1830: Government College of Engineering The college moved out of Writers' and the building fell into the hands of private individuals who turned it into living quarters, shops and godowns. The Government College of Engineering functioned from here for some time.

1871–74: Railway Headquarter George Campbell, lieutenant governor-general, felt the need for a secretariat for "quick disposal of work". But with the East Indian Railway Company occupying a large space at Writers' being unable to find alternative accommodation fast, the plan was slow to unfold.

1877–82: Secretariat for Bengal Province Ashley Eden, lieutenant-governor of Bengal, was told to relocate the principal offices, housed on Sudder Street and Chowringhee, to Writers'. Because of the space crunch, three new blocks (classified as Blocks 1,2 and 5 today) were initially constructed, that stood perpendicular to the main block.

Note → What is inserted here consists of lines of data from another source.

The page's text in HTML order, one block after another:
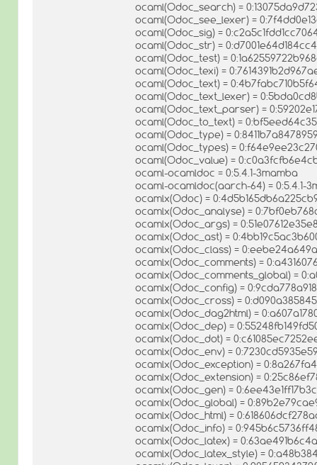
ocaml(Odoc_search) =
ocaml(Odoc_see_lexer) =
ocaml(Odoc_sig) =
ocaml(Odoc_str) =
ocaml(Odoc_test) =
ocaml(Odoc_texi) =
ocaml(Odoc_text) =
ocaml(Odoc_text_lexer) =
ocaml(Odoc_text_parser) =
ocaml(Odoc_to_text) =
ocaml(Odoc_type) =
ocaml(Odoc_types) =
ocaml(Odoc_value) =
ocaml-ocamldoc = 0:5.4.1-3mamba
ocaml-ocamldoc(aarch-64) = 0:5.4.1-
ocamlx(Odoc) =
ocamlx(Odoc_analyse) =
ocamlx(Odoc_args) =
ocamlx(Odoc_ast) =
ocamlx(Odoc_class) =
ocamlx(Odoc_comments) =
ocamlx(Odoc_comments_global) =
ocamlx(Odoc_config) =
ocamlx(Odoc_cross) =
ocamlx(Odoc_dag2html) =
ocamlx(Odoc_dep) =
ocamlx(Odoc_dot) =
ocamlx(Odoc_env) =
ocamlx(Odoc_exception) =
ocamlx(Odoc_extension) =
ocamlx(Odoc_gen) =
ocamlx(Odoc_global) =
ocamlx(Odoc_html) =
ocamlx(Odoc_info) =
ocamlx(Odoc_latex) =
ocamlx(Odoc_latex_style) =

1879–1906: Further expansion Two further blocks (classified as Blocks 3 and 4 today) were added, approached by iron staircases that are still in use. The total ground coverage of the five new numbered blocks stood at 58825 square feet. Writers' acquired its Greco-Roman look, complete with the portico in the central bay and the red surface of exposed brick. The Victorian Era British administration wanted to give a grand and powerful image to this public institution and Writers’ received a makeover in French Renaissance style with the parapet being put in place and edifying statues sculpted by William Frederick Woodington lining the terrace, installed in 1883. The statue of Minerva stands above the central portico.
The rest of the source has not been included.